It was a truck driver that was in the administration building. He had walked there from where he left his truck, about two miles down the road (no cell phones in those days). I went out to see what I could do for him. He took me to his truck. It was barely off the two-lane highway. One set of the trailer's rear axle tires were gone, and the wheel hubs were worn down to the axle. We are talking about two axles.

He had left the Port of New Orleans about three weeks earlier, and because of the overweight load, he had only been traveling by daylight; officers in all the states he traversed would not let him travel otherwise. There was one large wooden box on the truck that contained one of our two granite rolls (I know, you kids have never seen a granite roll; they had a propensity to explode but forty years ago they were state of the art). We had plenty of cranes and heavy trucks on site and he asked if we could come out and off load him.

I went to my boss.

"No! The contract includes freight for delivery to the mill. You go down there, pick up that roll and drop it, it will be on us!"

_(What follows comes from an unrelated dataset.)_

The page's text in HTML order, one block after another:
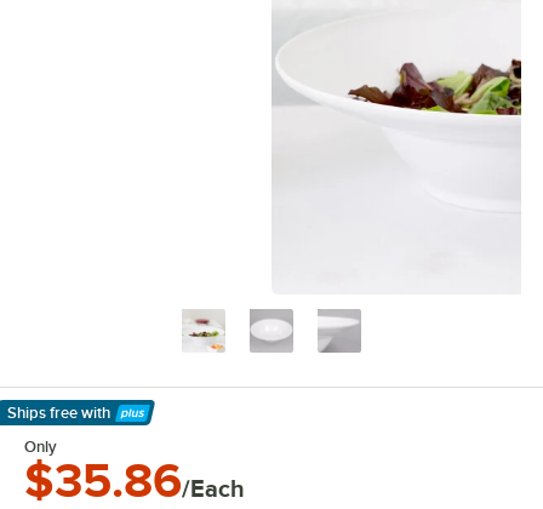
Ships free with
Learn More
Only
$35.86/Each

I gave the driver the bad news.

When I came to work the next morning, there was a large groove cut in the highway from where that truck had been sitting all the way to our delivery gate. With no other recourse, during the night the driver had dragged it up to our receiving gate.

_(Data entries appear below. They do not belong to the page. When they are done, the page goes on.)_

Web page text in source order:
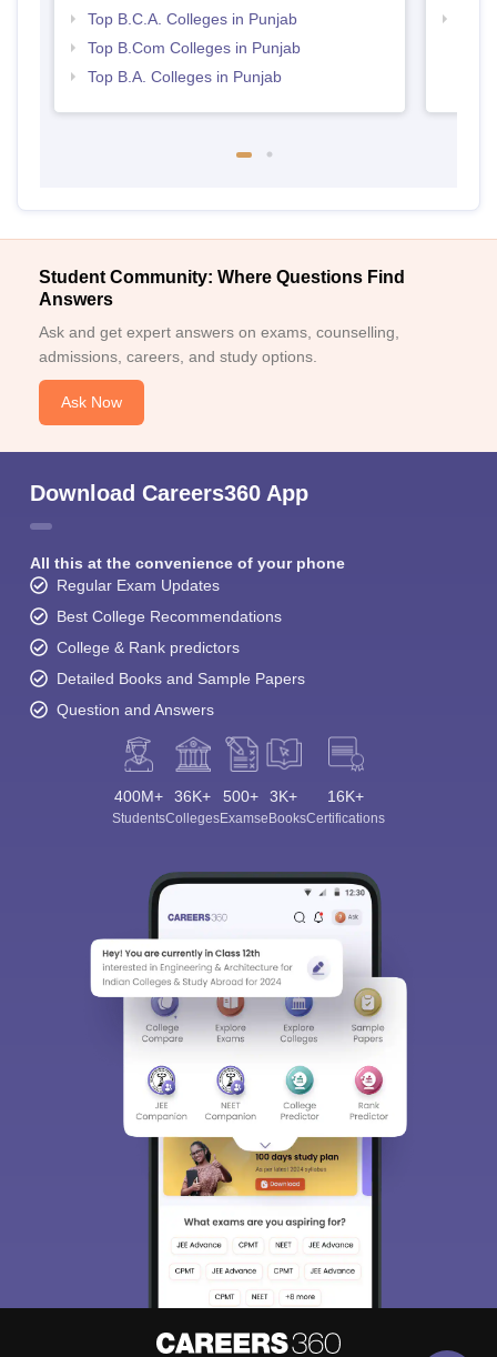
Top B.C.A. Colleges in Punjab
Top B.Com Colleges in Punjab
Top B.A. Colleges in Punjab
Student Community: Where Questions Find
Answers
Ask and get expert answers on exams, counselling,
admissions, careers, and study options.
Ask Now
Download Careers360 App
All this at the convenience of your phone
Regular Exam Updates
Best College Recommendations
College & Rank predictors
Detailed Books and Sample Papers
Question and Answers
400M+
Students
36K+
Colleges
500+
Exams
3K+
eBooks
16K+
Certifications

Now, that driver was working for a lousy trucking company. They had not supported him at all.

But my boss was correct, too.

There's more. There were two granite rolls, one being a spare. The second one was late and missed the date that all parts were to be at the mill. We had a $10,000 per day penalty in the supplier's contract for everything, even one little bolt, that didn't make it to the mill by the agreed date. Except, it wasn't a tiny bolt that was late, but a 90,000-pound granite roll. The supplier asks for special dispensation since this second roll was theoretically a spare. My boss knew one word and it was, "No!"

The supplier chartered a 747 and flew one roll from Europe to the nearest major airport and trucked it to us from there. They still incurred $100,000 in late charges--10 days late.

Extreme example. Anticipate the legal aspects of your purchases, put them in the contract and then enforce them.